This article was updated on March 25, 2026
A modern resume should look clean, professional, and easy to scan, with clear section headings, consistent formatting, readable fonts, and strategic use of white space. In 2026, employers expect resumes that balance visual appeal with applicant tracking system (ATS) compatibility, favouring simple designs over-elaborate graphics.
This guide shows you how your resume should look today, covering layout standards, formatting requirements, and design expectations for different career stages. You'll learn what employers want to see, what mistakes to avoid, and how to create a resume that gets noticed.
What should a resume look like today?
Modern resumes should focus on clarity, structure, and readability.
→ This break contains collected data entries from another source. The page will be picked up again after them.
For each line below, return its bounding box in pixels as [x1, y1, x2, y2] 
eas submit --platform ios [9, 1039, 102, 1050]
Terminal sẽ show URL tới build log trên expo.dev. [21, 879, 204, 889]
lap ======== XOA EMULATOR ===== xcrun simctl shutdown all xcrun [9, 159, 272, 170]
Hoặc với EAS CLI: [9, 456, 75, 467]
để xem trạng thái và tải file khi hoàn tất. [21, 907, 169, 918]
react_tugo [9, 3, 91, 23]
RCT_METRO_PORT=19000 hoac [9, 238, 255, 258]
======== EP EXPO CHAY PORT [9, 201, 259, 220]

A clean layout helps hiring managers quickly scan your experience while also ensuring your resume works well with applicant tracking systems (ATS).
When formatting your resume, follow these practical guidelines:
Typography and text
Use standard fonts such as Arial, Calibri, or Helvetica
Keep the font size between 10 and 12 points for body text
Bold your name and section headings to make key information stand out
Layout and spacing
Keep one-inch margins on all sides
Use single-line spacing within sections and add extra space between sections
Left-align most text to make scanning easier for recruiters
Structure and content
Use bullet points consistently to list accomplishments and responsibilities
Choose a simple colour scheme, limiting yourself to one or two accent colours such as navy, dark grey, or professional blues
Avoid adding photos and only use icons when they genuinely improve clarity rather than clutter the layout.
Finally, keep the design restrained. A resume should guide the reader’s eye smoothly through your skills, achievements, and career story without much visual noise.
What should a professional resume look like?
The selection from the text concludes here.